(What you will do)
Write down nothing except how many lines in the entries contain "word".

(Records from a data source)
____________________

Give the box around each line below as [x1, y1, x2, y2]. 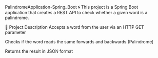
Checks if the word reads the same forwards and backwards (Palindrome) [5, 39, 154, 44]
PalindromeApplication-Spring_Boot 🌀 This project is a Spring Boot [5, 4, 138, 10]
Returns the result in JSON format [5, 48, 73, 54]
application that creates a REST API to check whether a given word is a [5, 10, 148, 15]
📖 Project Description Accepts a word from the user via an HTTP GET [5, 24, 144, 30]
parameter [5, 29, 26, 35]
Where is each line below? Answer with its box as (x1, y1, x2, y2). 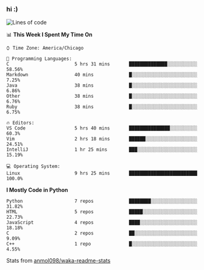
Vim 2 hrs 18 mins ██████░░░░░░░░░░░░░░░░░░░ (6, 136, 198, 142)
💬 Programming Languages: (6, 56, 72, 62)
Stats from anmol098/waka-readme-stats (6, 257, 111, 265)
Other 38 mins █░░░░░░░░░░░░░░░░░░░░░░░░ (6, 93, 198, 100)
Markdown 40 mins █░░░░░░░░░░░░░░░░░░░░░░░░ (6, 72, 198, 78)
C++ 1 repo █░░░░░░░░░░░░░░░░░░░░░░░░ (6, 241, 198, 247)
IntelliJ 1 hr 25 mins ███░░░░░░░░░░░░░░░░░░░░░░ (6, 147, 198, 153)
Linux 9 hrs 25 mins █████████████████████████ (6, 170, 198, 177)
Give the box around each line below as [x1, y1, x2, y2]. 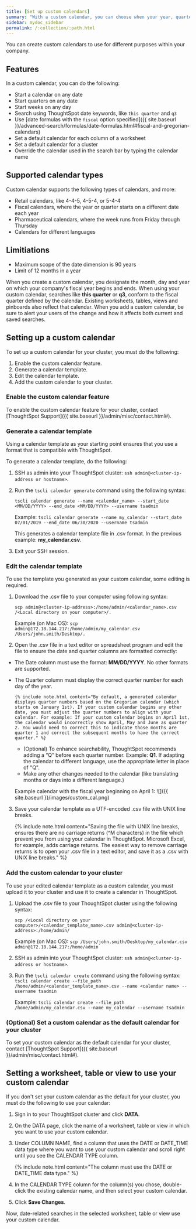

____________________

(Result for this exercise)
3